People with ALS who are nonbulbar (having the ability to talk, swallow and clear the throat) do not need tracheostomy and invasive breathing support.
The validated Oral Secretion Scale (OSS) predicts tolerance of NIV in people with ALS. Survival correlates with NIV tolerance and hours per day that NIV is used. The Oral Secretion Scale reliably signals when to initiate hospice or transition to tracheosotomy ventilation.
NIV users with nonbulbar ALS do not need a tracheostomy when upper-airway clearance is maintained.

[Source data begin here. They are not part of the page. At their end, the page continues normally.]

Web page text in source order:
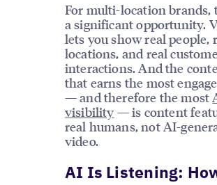
For multi-location brands,
a significant opportunity.
lets you show real people,
locations, and real
interactions. And the
that earns the most
— and therefore the most
visibility — is content
real humans, not AI-
video.
AI Is Listening:
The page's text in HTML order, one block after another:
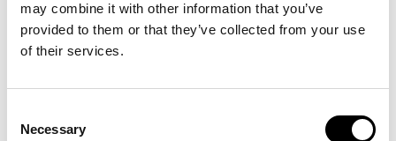
may combine it with other information that you’ve
provided to them or that they’ve collected from your use
of their services.
Selection
Necessary
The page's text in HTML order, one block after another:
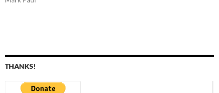
THANKS!
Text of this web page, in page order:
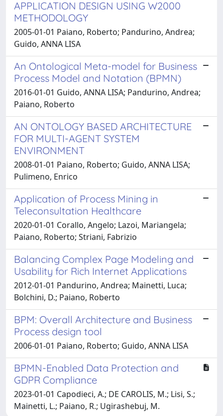
APPLICATION DESIGN USING W2000
METHODOLOGY
2005-01-01 Paiano, Roberto; Pandurino, Andrea;
Guido, ANNA LISA
An Ontological Meta-model for Business
Process Model and Notation (BPMN)
2016-01-01 Guido, ANNA LISA; Pandurino, Andrea;
Paiano, Roberto
AN ONTOLOGY BASED ARCHITECTURE
FOR MULTI-AGENT SYSTEM
ENVIRONMENT
2008-01-01 Paiano, Roberto; Guido, ANNA LISA;
Pulimeno, Enrico
Application of Process Mining in
Teleconsultation Healthcare
2020-01-01 Corallo, Angelo; Lazoi, Mariangela;
Paiano, Roberto; Striani, Fabrizio
Balancing Complex Page Modeling and
Usability for Rich Internet Applications
2012-01-01 Pandurino, Andrea; Mainetti, Luca;
Bolchini, D.; Paiano, Roberto
BPM: Overall Architecture and Business
Process design tool
2006-01-01 Paiano, Roberto; Guido, ANNA LISA
BPMN-Enabled Data Protection and
GDPR Compliance
2023-01-01 Capodieci, A.; DE CAROLIS, M.; Lisi, S.;
Mainetti, L.; Paiano, R.; Ugirashebuj, M.
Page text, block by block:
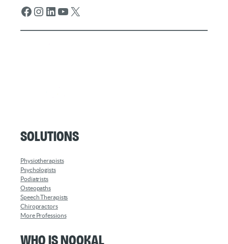
Facebook Instagram LinkedIn YouTube X
Solutions
Physiotherapists
Psychologists
Podiatrists
Osteopaths
Speech Therapists
Chiropractors
More Professions
Who is Nookal
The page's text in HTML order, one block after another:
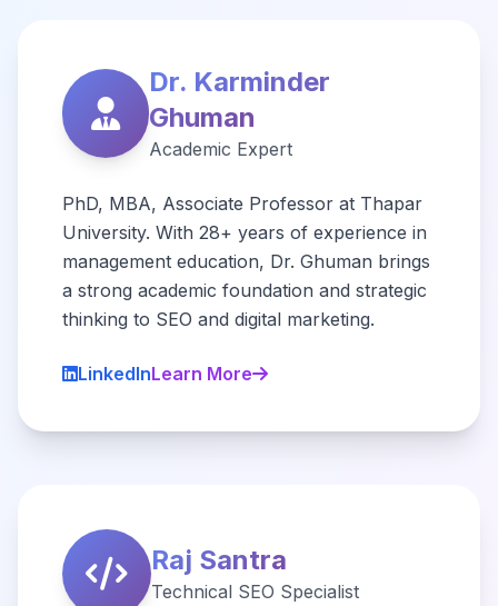
Dr. Karminder
Ghuman
Academic Expert
PhD, MBA, Associate Professor at Thapar
University. With 28+ years of experience in
management education, Dr. Ghuman brings
a strong academic foundation and strategic
thinking to SEO and digital marketing.
LinkedInLearn More
Raj Santra
Technical SEO Specialist
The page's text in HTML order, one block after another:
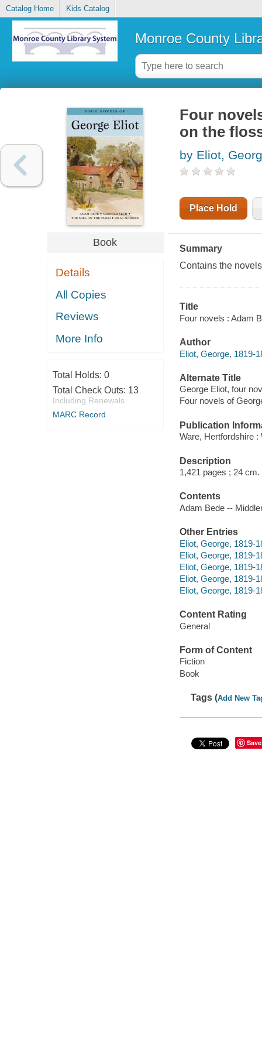
Catalog Home Kids Catalog
Monroe County
Book
Details
All Copies
Reviews
More Info
Total Holds: 0
Total Check Outs: 13
Including Renewals
MARC Record
Four
on the
by Eliot,
Place Hold
Summary
Contains the
Title
Four novels : Adam
Author
Eliot, George, 1819-
Alternate Title
George Eliot, four
Four novels of
Publication
Ware, Hertfordshire
Description
1,421 pages ; 24 cm.
Contents
Adam Bede --
Other Entries
Eliot, George, 1819-
Eliot, George, 1819-
Eliot, George, 1819-
Eliot, George, 1819-
Eliot, George, 1819-
Content Rating
General
Form of Content
Fiction
Book
Tags (Add New
Save
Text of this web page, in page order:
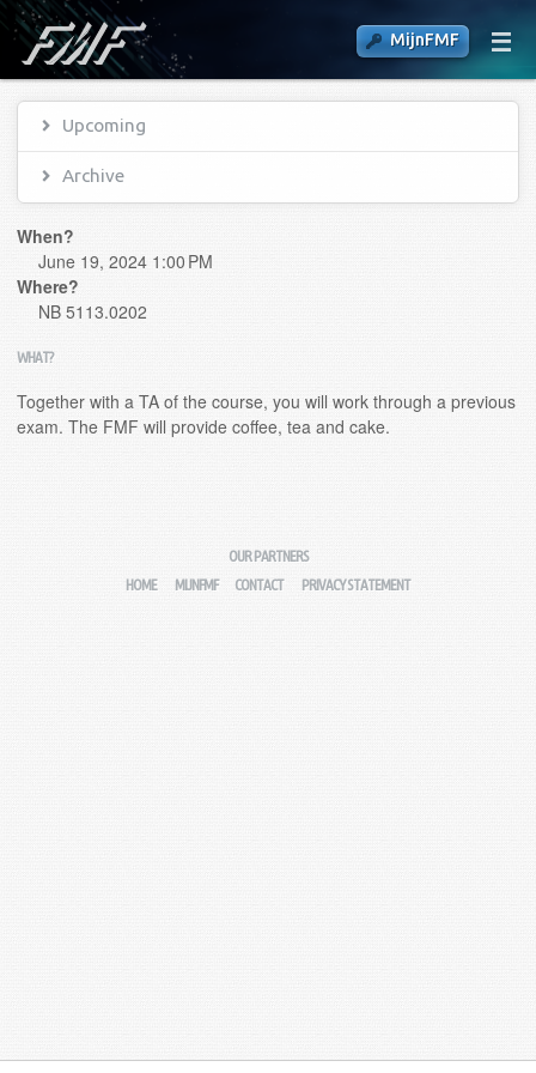
MijnFMF
Upcoming
Archive
When?
June 19, 2024 1:00 PM
Where?
NB 5113.0202
WHAT?
Together with a TA of the course, you will work through a previous
exam. The FMF will provide coffee, tea and cake.
OUR PARTNERS
HOME
MIJNFMF CONTACT PRIVACY STATEMENT
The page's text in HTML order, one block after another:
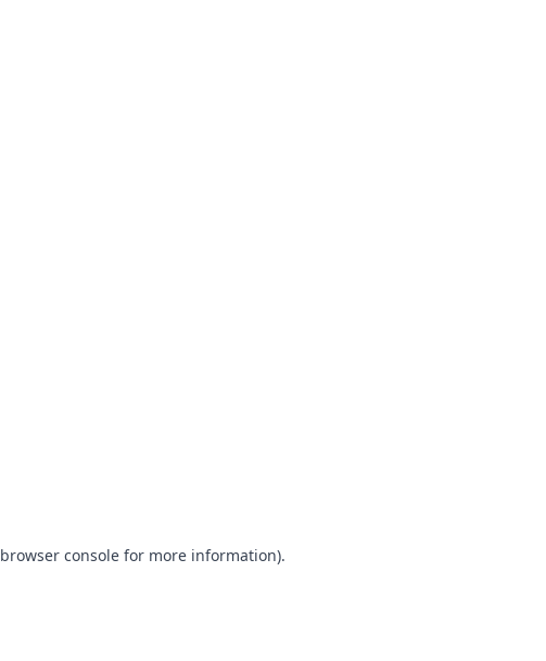
browser consolefor more information).

Cazzolli PA, Brooks BR, Nakayama, Y, Lewarski JS, McKim DA, Holt SL, Chatburn RL. The Oral Secretion Scale and prognostic factors for survival in subjects with amyotrophic lateral sclerosis. Respir Care 2020; 65(8):1063-1076.
MECHANICS OF RESPIRATION
ALS AFFECTS THE MUSCLES OF RESPIRATION, THE “VENTILATORY PUMP MUSCLES”
ALS ultimately results in the progression of respiratory muscle weakness and under-ventilation of the lungs.

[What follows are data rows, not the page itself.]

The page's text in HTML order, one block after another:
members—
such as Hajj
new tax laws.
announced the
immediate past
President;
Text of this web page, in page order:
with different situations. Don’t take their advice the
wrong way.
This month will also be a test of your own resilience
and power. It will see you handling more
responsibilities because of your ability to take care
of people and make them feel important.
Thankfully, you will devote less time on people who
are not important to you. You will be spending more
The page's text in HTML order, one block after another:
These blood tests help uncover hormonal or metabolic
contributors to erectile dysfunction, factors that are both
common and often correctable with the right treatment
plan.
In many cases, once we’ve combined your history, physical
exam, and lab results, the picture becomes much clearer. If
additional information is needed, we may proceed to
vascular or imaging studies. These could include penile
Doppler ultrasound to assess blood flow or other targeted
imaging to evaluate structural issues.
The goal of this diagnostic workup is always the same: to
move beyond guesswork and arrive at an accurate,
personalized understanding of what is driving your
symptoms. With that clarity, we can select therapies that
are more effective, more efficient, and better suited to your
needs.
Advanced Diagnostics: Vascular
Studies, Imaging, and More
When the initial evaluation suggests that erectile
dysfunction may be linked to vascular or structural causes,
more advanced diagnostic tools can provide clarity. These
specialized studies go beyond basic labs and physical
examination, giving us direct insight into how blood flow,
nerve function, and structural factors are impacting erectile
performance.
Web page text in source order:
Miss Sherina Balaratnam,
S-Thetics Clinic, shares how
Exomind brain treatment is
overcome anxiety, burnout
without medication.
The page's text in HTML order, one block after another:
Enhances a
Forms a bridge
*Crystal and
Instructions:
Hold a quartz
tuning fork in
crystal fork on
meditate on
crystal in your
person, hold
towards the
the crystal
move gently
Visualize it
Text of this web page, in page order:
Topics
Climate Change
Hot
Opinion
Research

Respiratory failure will occur unless prevented and treated with use of noninvasive or invasive breathing support to maintain adequate ventilation of the lungs.
People with ALS have choices for breathing and living and can live beyond respiratory failure, if they so choose.
** The diaphragm is the principal muscle of inspiration for breathing in.
Breathing out is ordinarily a passive process.**
INCIDENCE OF ALS
The Incidence of Amyotrophic Lateral Sclerosis in Ohio 2016-2018: The Ohio Population-Based
Andrew AS, Pioro EP, Li M, Shi X, Gui J, Stommel EW, Butt TH, Peipert D, Henegan P, Tischbein, Cazzolli P, Novak J, Quick A, Pugar K, Sawlani K, Katirji B, Hayes T, Horton D, Mehta P, Bradley WG. The incidence of amyotrophic lateral sclerosis in Ohio 2016-2018: the Ohio population-based ALS registry. Neuroepidemiology. DOI: 10.1159/000515103.
WHAT CAUSES ALS?
Risk Factors for Amyotrophic Lateral Sclerosis: A Regional United States Case-Control Study
Andrew A, Bradley W, Peipert D, Butt T, Amoako K, Pioro E, Tandan R, Novak J, Quick A, Pugar K, Sawlani K, Katirji B, Hayes T, Cazzolli P, Gui J, Mehta P, Horton D, Stommel E. Risk factors for amyotrophic lateral sclerosis: a regional United States case-control study. Muscle & Nerve 2021;63:52-59. DOI: 10.1002/mus.27085
We believe that all ALS patients have the right to accurate, necessary and understandable information on ALS and options for living. People should know that ALS ultimately results in progressive respiratory muscle weakness and that breathing failure may be prevented or treated if desired. All people with ALS should be given the choice to live, or if they so choose, to refuse or stop life-sustaining treatment and be given the right to comfort care.